- Interactive map of Starytsia
- Starytsia Location within Kharkiv Oblast
- Coordinates: 50°14′30.04″N 36°47′47.73″E﻿ / ﻿50.2416778°N 36.7965917°E
- Country: Ukraine
- Oblast: Kharkiv Oblast
- Raion: Chuhuiv Raion
- Hromada: Vovchansk urban hromada

Area
- • Land: 9.48 km^{2} (3.66 sq mi)

Population (2022)
- • Total: 486
- • Density: 51.3/km^{2} (133/sq mi)
- Time zone: UTC+2 (EET)
- • Summer (DST): UTC+3 (EEST)

= Starytsia =

Rural locality in Kharkiv Oblast, Ukraine

Starytsia (Стариця, Стариця) is a rural settlement in Chuhuiv Raion, Kharkiv Oblast, Ukraine, located near the border with Russia. It belongs to Vovchansk urban hromada, one of the hromadas of Ukraine.

==History==
The village was first mentioned in 1714.

In the early 1990s, the village included a collective farm named after Michurin, the "Echo" recreation center, a club, a medical center, a police station, a post office, a village council, and a school. Until 2020, the village was the administrative center of the Staritsa village council, which also included the village of Izbytske.
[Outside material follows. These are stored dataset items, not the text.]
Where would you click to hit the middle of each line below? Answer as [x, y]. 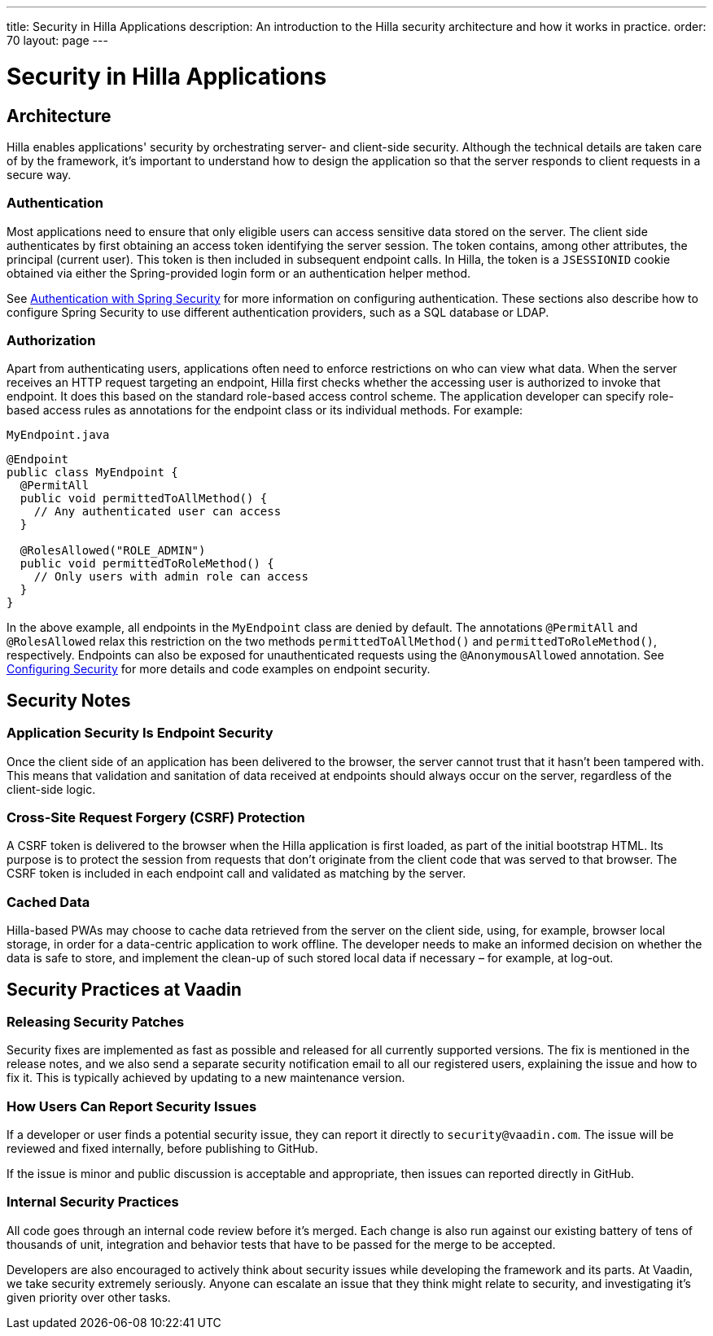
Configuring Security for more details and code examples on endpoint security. [219, 669]
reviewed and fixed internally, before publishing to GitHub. [162, 1149]
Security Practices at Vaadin [124, 989]
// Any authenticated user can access [157, 512]
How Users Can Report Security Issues [132, 1106]
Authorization [51, 341]
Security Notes [69, 700]
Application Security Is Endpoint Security [140, 733]
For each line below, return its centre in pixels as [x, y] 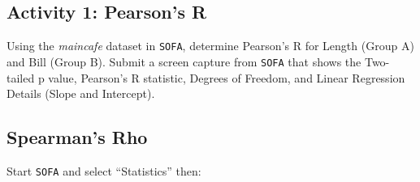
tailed [21, 77]
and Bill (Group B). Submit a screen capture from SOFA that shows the [184, 61]
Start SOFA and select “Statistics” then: [104, 170]
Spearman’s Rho [77, 137]
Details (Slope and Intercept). [81, 93]
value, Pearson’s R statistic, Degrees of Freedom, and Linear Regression [227, 77]
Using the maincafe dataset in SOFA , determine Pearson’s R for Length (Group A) [210, 46]
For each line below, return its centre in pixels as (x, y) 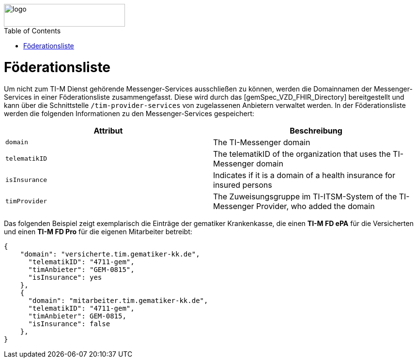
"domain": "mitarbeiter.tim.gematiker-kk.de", (118, 300)
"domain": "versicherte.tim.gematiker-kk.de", (110, 254)
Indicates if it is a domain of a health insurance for (304, 175)
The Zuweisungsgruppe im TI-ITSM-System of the (305, 196)
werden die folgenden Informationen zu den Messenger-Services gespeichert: (129, 113)
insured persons (243, 185)
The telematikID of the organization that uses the (302, 154)
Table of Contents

On 18 May 2024 Russian forces claimed to have taken control of the settlement. Ukrainian media has claimed that the village has been liberated and not been on the frontline since 22 July 2024. Since early 2025, it has been contested several times. By 26 January 2026, Russian forces captured the village.